Among other individual shares, Applied Digital jumped 9.3% after the neocloud company said it signed a 15-year take-or-pay lease with a US-based artificial intelligence hyperscaler, for 210 megawatts of critical IT load at its Delta Forge 2 campus. Meantime, JM Smucker — the biggest S&P 500 gainer — rallied 10% after organic sales and adjusted earnings per share beat expectations for the latest quarter.

US stocks also got a boost after President Donald Trump renewed his claims of momentum toward ending the conflict with Iran. Investors also focused on the AI excitement that’s powered US stocks to records in recent weeks, with ChatGPT maker OpenAI confidentially filing for a US initial public offering on Monday, before SpaceX’s hotly anticipated market debut later this week. A basket of the so-called Magnificent Seven companies advanced 0.9%.

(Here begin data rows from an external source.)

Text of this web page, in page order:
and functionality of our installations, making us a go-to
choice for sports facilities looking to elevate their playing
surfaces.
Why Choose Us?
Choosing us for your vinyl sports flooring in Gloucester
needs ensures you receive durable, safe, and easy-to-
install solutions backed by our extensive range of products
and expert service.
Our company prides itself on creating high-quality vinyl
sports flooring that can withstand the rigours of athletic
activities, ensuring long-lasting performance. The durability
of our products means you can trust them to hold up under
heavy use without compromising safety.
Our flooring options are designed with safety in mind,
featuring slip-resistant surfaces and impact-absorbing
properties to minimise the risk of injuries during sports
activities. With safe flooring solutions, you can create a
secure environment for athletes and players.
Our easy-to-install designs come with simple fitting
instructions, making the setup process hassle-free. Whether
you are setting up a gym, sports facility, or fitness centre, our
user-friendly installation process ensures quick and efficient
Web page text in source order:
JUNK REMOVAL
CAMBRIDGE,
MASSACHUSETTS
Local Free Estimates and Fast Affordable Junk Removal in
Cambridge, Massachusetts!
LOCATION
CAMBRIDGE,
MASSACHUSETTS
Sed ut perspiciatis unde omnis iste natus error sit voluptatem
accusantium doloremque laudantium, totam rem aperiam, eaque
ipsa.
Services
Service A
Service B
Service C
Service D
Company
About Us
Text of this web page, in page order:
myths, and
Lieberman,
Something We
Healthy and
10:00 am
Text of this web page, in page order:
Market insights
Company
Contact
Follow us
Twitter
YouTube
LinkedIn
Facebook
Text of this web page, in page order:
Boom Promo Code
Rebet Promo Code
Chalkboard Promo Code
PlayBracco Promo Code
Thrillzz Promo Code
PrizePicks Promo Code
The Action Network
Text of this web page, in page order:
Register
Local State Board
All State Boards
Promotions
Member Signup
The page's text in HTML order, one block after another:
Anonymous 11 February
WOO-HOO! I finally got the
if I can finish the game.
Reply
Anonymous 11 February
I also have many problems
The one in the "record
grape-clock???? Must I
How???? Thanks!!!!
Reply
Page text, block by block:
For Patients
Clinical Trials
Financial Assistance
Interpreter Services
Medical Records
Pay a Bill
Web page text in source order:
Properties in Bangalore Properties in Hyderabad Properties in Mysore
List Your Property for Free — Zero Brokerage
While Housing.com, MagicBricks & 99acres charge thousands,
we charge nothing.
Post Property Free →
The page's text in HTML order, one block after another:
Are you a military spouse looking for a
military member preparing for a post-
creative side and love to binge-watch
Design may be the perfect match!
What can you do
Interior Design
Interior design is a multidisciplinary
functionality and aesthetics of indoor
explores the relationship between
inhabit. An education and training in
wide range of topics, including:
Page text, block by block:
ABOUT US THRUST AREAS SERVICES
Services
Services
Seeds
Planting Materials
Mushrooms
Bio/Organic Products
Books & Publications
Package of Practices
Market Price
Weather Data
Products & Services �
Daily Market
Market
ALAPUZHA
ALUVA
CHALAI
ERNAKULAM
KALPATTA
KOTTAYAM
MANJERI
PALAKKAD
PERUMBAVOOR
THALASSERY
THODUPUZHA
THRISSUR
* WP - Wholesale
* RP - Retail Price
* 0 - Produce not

“The tech-led rebound in the wake of Friday’s market rout continues amid AI earnings optimism and easing geopolitical angst, as President Trump reiterates a peace deal with Iran is imminent,” wrote Tom Essaye, founder of ‘The Sevens Report’ newsletter.

Of course, options traders whipsawed by the market’s recent gyrations remain anxious that more volatility may arrive in the coming days, starting with Wednesday’s report on consumer prices.

See also: Chip stocks rally in AI trade revival after plunge

Robust jobs data has put extra focus on the inflation figures as traders speculate the Federal Reserve’s next move will be to hike interest rates. The S&P 500 is expected to swing 0.9% in either direction on Wednesday, based on the cost of at-the-money puts and calls, according to Citigroup Inc. That compares to an average realized move of just 0.5% over the past 12 months.

Concern about sticky inflation and the Fed’s pressure to contain it briefly pushed the Cboe Volatility Index, or VIX, above 20 on Friday, a level that signals concern among traders. Wall Street’s chief fear gauge fell below 18 on Tuesday.

Wednesday’s CPI report is forecast to show the core reading — which excludes food and energy costs — to have risen by 0.3% in May from a month earlier, down from 0.4% in April.

See also: US stocks rebound from sell-off as Nvidia leads Big-Tech gains

Elsewhere, Nuvalent soared nearly 40% after GSK agreed to acquire the company for US$10.6 billion ($13.6 billion). Vail Resorts fell 7.1% after the ski resort operator cut its net income guidance for the full year, attributing the reduction to “historically challenging” weather conditions in the western US.